The ‘field’ is as diverse as the many names used to describe it. The differences in terms frame differences in the ways conflicts are understood and addressed. Perhaps the most differentiating feature is the extent of third party control over a conflict engagement process. All forms of dispute resolution, or third-party-supported conflict engagement, share a basic commitment to disputants' empowerment when it comes to the content and outcomes of conflict processing. The extent to which third parties guide and control the process, however, is one marker of difference between different approaches. Three primary approaches, among others, are described below.

Conflict management is functional and managerial in focus. Problems are viewed as based in competing interests, over which disputants may be assisted by a third party to find common ground, and ideally generate outcomes that foster ‘mutual gains'. Conflict resolution, alternatively, focuses more on threatened or frustrated human needs and is organized around an effort to identify the sources of such problems and how they may be solved. In conflict resolution efforts, parties are brought together by third parties who assist them in defining their own problems in inclusive ways and in finding their own both/and solutions to previously us/them problems. Next along a continuum to an even more ‘client-centred’ approach, there is conflict transformation, in which confrontation between people is seen as a product of disempowerment and injustice, mostly for the weaker side, but for the stronger as well, in which, for example, men may be caught in cycles of oppression themselves when engaging in socially conditioned sexist behaviour. A way to summarize these three general ‘baskets' into which the field may generally ‘fit’ are interests (management), needs (resolution) and values (transformation).

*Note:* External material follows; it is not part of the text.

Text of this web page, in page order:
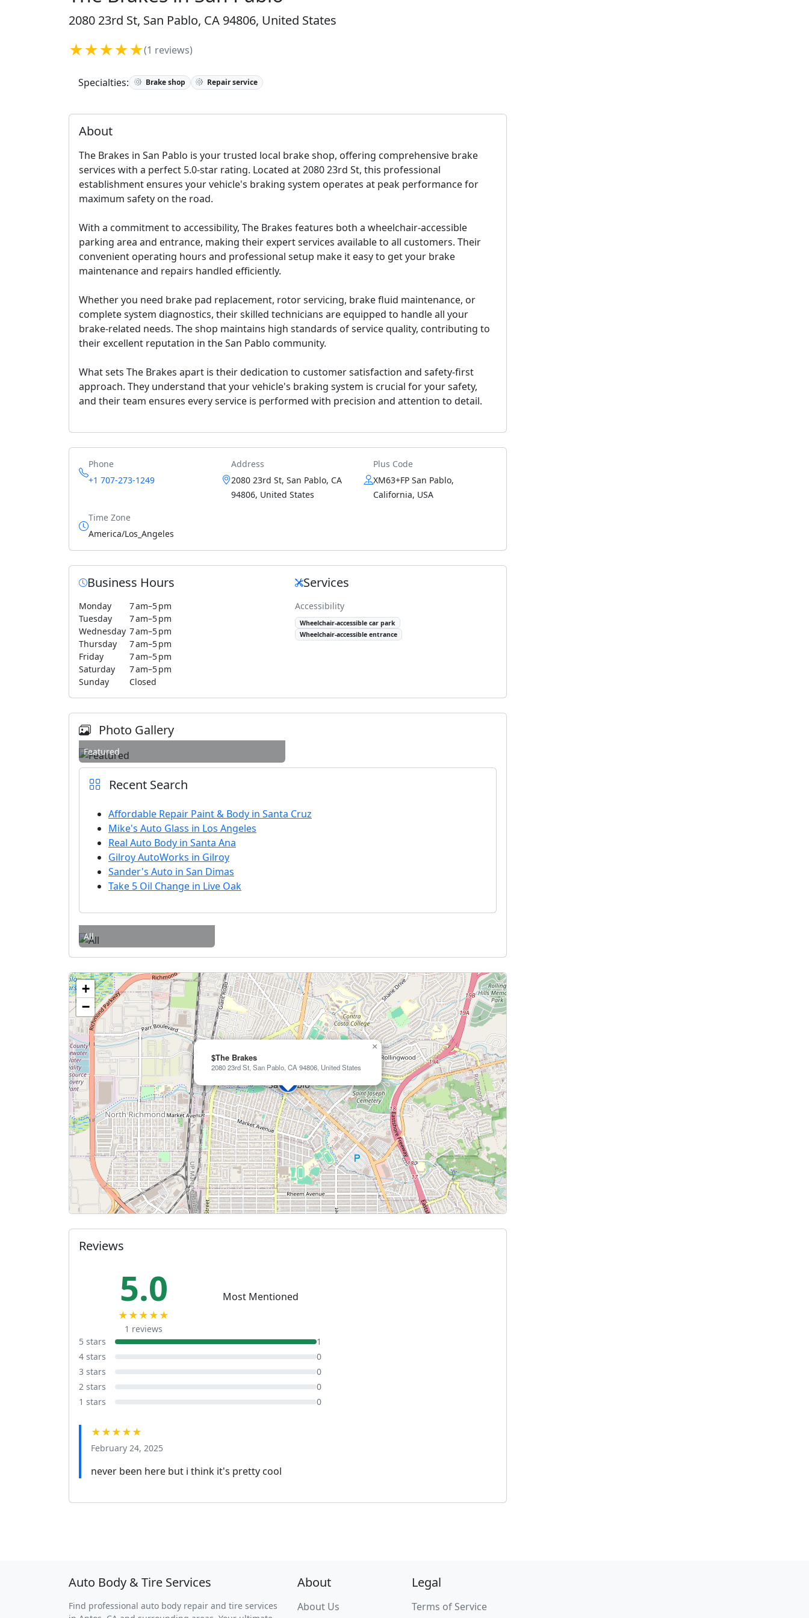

These baskets (and others) can be called ‘conflict engagement’, suggesting an inclusive, contingency-based formulation intended in part to transcend a battle of methods and instead suggest that different approaches are needed for addressing different types and levels of conflicts at different times.

Conflict Management and Action Research

Conflict engagement and action research share some important core assumptions about knowledge and data generation and use. This is particularly the case with less directive and more ‘client-centred’ resolution and transformation variants. While conflict management is often a largely expert-directed process with expertise in conflict analysis and its creative management guided by a third party, conflict resolution, and transformation in particular, will often emphasize an ‘elicitive’ approach to knowledge and data generation. That is, these approaches will look to the parties and their native knowledge, cultural norms and experiential and intuitive expertise to frame the conflict issues and the ways in which they may be creatively addressed. In these cases, which may be viewed as akin to action research, the third party will be more of an organizer, convener and facilitator than an expert charged to determine and direct a process.